▸ **WHAT YOU ARE ASKED TO DO**:
The lines in the listing below are to be given again exactly, starting at the line holding "Maîtrise d'ouvrage (114, 107)" and ending at the line holding "16 Świetlicki. Jw. (60, 11)". Do not include pictures.
BEGIN THE INPUT
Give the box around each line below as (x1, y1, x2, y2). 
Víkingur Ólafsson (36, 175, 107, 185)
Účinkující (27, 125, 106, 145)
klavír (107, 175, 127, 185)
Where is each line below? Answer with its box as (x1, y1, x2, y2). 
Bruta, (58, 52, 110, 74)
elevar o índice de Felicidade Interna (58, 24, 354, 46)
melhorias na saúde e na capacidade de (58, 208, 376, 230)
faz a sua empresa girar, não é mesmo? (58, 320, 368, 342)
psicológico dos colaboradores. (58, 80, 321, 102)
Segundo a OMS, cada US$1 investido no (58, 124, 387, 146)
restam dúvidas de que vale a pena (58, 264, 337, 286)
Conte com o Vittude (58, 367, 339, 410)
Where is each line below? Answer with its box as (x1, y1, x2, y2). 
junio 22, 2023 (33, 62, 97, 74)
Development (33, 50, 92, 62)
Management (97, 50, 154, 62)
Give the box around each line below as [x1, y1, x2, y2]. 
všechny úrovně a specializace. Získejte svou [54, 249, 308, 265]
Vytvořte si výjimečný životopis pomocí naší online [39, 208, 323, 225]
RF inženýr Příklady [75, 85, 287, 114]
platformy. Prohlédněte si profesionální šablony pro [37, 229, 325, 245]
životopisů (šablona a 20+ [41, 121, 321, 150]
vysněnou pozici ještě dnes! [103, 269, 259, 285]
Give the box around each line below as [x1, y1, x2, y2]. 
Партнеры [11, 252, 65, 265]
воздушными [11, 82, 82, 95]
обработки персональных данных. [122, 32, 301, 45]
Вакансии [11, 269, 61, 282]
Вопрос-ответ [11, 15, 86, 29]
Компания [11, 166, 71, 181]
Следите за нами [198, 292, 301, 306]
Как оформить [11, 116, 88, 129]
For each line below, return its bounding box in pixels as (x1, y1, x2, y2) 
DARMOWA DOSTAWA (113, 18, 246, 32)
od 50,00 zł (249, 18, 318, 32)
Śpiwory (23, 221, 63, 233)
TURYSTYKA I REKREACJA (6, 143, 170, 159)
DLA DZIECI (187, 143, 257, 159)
END THE INPUT
BEGIN THE INPUT
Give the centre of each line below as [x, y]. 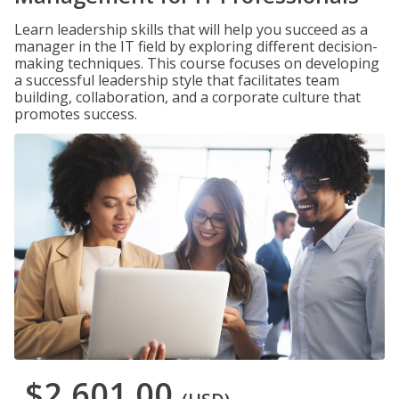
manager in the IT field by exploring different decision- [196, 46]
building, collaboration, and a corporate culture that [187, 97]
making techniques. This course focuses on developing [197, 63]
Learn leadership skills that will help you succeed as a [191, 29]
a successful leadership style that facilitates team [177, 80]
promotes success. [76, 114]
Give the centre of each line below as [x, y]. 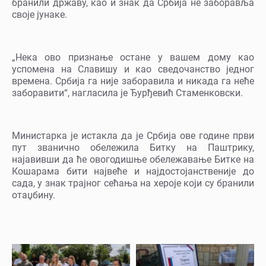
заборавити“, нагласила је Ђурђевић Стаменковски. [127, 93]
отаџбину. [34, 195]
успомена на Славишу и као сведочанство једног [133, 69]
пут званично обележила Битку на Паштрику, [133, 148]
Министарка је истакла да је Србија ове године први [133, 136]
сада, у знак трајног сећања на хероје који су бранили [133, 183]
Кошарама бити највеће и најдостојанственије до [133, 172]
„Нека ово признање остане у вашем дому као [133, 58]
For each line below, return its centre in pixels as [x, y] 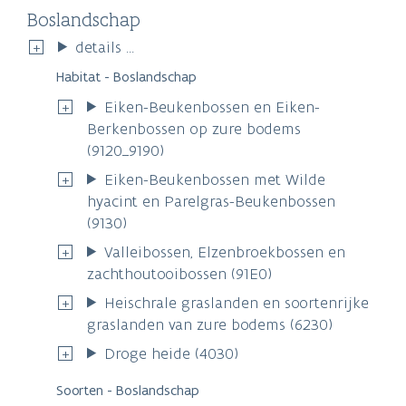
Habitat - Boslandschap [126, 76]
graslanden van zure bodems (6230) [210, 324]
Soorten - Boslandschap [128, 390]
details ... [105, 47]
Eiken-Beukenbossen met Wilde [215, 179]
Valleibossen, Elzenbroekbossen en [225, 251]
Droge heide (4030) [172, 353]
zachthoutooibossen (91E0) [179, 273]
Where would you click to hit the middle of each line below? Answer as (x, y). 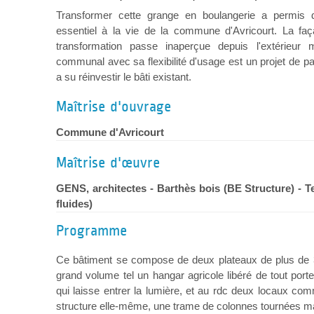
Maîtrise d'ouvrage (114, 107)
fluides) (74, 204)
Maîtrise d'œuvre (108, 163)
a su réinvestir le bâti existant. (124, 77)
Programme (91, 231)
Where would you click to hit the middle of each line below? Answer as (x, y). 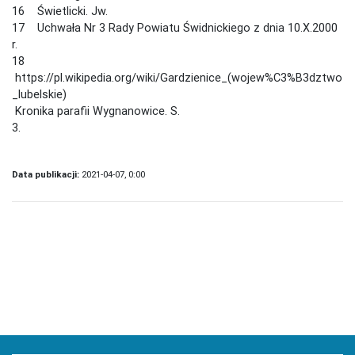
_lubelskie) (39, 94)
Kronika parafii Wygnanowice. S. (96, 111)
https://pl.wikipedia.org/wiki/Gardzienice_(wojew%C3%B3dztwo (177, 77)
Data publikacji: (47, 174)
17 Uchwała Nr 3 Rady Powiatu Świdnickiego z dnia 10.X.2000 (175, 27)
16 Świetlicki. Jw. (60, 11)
END THE INPUT
▸ **SOLUTION TO THE EXERCISE**:
Maîtrise d'ouvrage (114, 107)
fluides) (74, 204)
Maîtrise d'œuvre (108, 163)
a su réinvestir le bâti existant. (124, 77)
Programme (91, 231)
Where would you click to hit the middle of each line below? Answer as (x, y). 
_lubelskie) (39, 94)
Kronika parafii Wygnanowice. S. (96, 111)
https://pl.wikipedia.org/wiki/Gardzienice_(wojew%C3%B3dztwo (177, 77)
Data publikacji: (47, 174)
17 Uchwała Nr 3 Rady Powiatu Świdnickiego z dnia 10.X.2000 (175, 27)
16 Świetlicki. Jw. (60, 11)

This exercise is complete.